Class ModelShard<T>
Enables model sharding across multiple devices for large model inference.
public class ModelShard<T>
Type Parameters
TThe numeric type used for calculations.
- Inheritance
-
ModelShard<T>
- Inherited Members
Remarks
Model sharding (also known as model parallelism or pipeline parallelism) splits a large model across multiple devices (GPUs/CPUs) when it's too large to fit on a single device.
For Beginners: Large AI models like Stable Diffusion XL may not fit in a single GPU.
Model sharding solves this by:
- Splitting the model layers across devices
- Running each device's layers in sequence
- Passing intermediate results between devices
Example: UNet with 24 layers on 4 GPUs:
- GPU 0: Layers 1-6
- GPU 1: Layers 7-12
- GPU 2: Layers 13-18
- GPU 3: Layers 19-24
Data flows: Input -> GPU0 -> GPU1 -> GPU2 -> GPU3 -> Output
Usage:
var shard = new ModelShard<float>(layers, numDevices: 4);
var output = shard.Forward(input);
Constructors
ModelShard(IEnumerable<ILayer<T>>, int, ShardingConfig?)
Initializes model sharding across specified number of devices.
public ModelShard(IEnumerable<ILayer<T>> layers, int numDevices, ShardingConfig? config = null)
Parameters
layersIEnumerable<ILayer<T>>Layers to shard.
numDevicesintNumber of devices to use.
configShardingConfigOptional sharding configuration.
Remarks
Layers are distributed evenly by default. Use ShardingConfig for custom distribution based on memory requirements or compute costs.
Properties
Config
Sharding configuration.
public ShardingConfig Config { get; }
Property Value
Methods
Backward(Tensor<T>)
Performs backward pass through all sharded layers.

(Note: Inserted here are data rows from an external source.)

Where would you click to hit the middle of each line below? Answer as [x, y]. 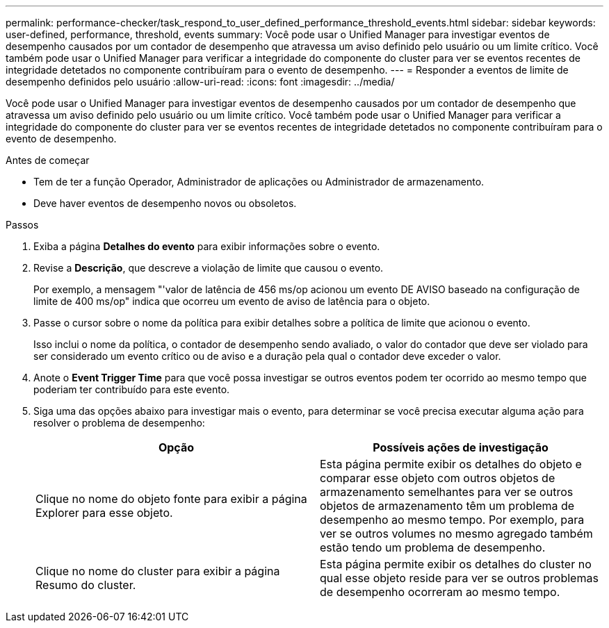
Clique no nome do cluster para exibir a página [158, 571]
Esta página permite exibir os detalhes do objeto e [451, 464]
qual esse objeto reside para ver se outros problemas [459, 578]
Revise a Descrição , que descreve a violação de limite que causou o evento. [209, 268]
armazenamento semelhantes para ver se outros [447, 492]
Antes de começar [48, 160]
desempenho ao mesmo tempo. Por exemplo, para [452, 520]
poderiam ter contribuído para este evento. [132, 389]
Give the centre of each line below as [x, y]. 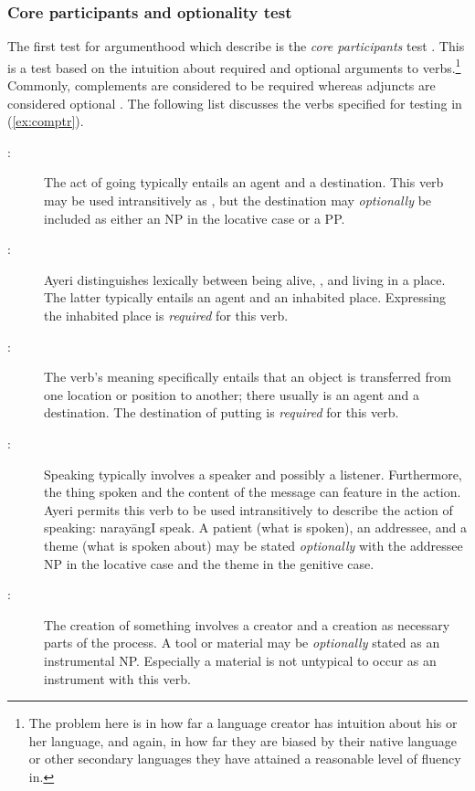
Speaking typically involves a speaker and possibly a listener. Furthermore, [253, 474]
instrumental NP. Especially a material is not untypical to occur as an [240, 660]
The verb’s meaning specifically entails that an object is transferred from [248, 377]
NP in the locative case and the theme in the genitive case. [209, 563]
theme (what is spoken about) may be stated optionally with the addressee [253, 545]
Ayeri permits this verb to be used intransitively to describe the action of [248, 509]
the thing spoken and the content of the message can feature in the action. [253, 492]
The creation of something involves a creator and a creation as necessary [247, 624]
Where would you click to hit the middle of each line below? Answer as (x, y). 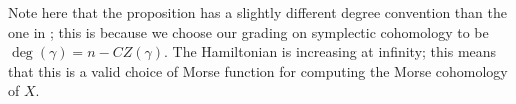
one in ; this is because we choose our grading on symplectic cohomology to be (248, 31)
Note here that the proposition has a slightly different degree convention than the (257, 12)
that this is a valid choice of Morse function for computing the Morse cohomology (258, 70)
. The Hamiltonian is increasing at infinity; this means (330, 51)

public Tensor<T> Backward(Tensor<T> outputGradient)
Parameters
outputGradientTensor<T>Gradient from subsequent layer.
Returns
- Tensor<T>
Gradient with respect to input.
Forward(Tensor<T>)
Performs forward pass through all sharded layers.

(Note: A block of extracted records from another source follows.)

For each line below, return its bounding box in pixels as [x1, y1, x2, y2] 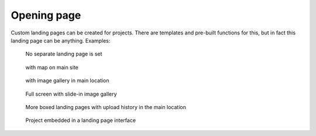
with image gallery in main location [25, 77, 109, 84]
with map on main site [25, 64, 78, 71]
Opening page [11, 9, 81, 22]
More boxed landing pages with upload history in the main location [25, 103, 187, 110]
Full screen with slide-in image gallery [25, 90, 117, 97]
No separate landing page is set [25, 50, 102, 58]
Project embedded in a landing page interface [25, 117, 136, 124]
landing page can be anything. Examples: [11, 37, 111, 44]
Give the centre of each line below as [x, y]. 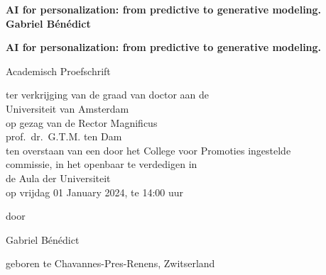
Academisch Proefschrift [58, 71]
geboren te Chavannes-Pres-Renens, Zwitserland [110, 263]
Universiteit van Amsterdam [67, 108]
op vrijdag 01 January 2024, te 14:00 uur [95, 192]
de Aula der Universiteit [58, 178]
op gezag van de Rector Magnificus [82, 122]
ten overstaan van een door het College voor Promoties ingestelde [148, 150]
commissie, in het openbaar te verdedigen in [102, 164]

public Tensor<T> Forward(Tensor<T> input)
Parameters
inputTensor<T>Input tensor.
Returns
- Tensor<T>
Output tensor after all layers.
Remarks
Data flows sequentially through devices. Each device processes its assigned layers before passing results to the next device.
Forward(Tensor<T>, Tensor<T>?)
Performs forward pass with context (for conditional generation).

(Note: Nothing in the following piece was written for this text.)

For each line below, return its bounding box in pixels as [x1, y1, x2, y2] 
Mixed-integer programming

public Tensor<T> Forward(Tensor<T> input, Tensor<T>? context)
Parameters
inputTensor<T>Input tensor.
contextTensor<T>Context tensor (e.g., timestep, conditioning).
Returns
- Tensor<T>
Output tensor.
GetDeviceLayers(int)
Gets layers assigned to a specific device.
public IReadOnlyList<ILayer<T>> GetDeviceLayers(int device)
Parameters
deviceint
Returns
- IReadOnlyList<ILayer<T>>
GetDeviceMemoryUsage()
Gets memory usage per device.
public IReadOnlyDictionary<int, long> GetDeviceMemoryUsage()
Returns
GetLayerDevice(ILayer<T>)
Gets the device assignment for a layer.
public int GetLayerDevice(ILayer<T> layer)
Parameters
layerILayer<T>
Returns
ToString()
Gets a summary of the sharding distribution.
public override string ToString()
Returns
UpdateParameters(T)
Updates parameters on all devices.
public void UpdateParameters(T learningRate)
Parameters
learningRateTLearning rate for update.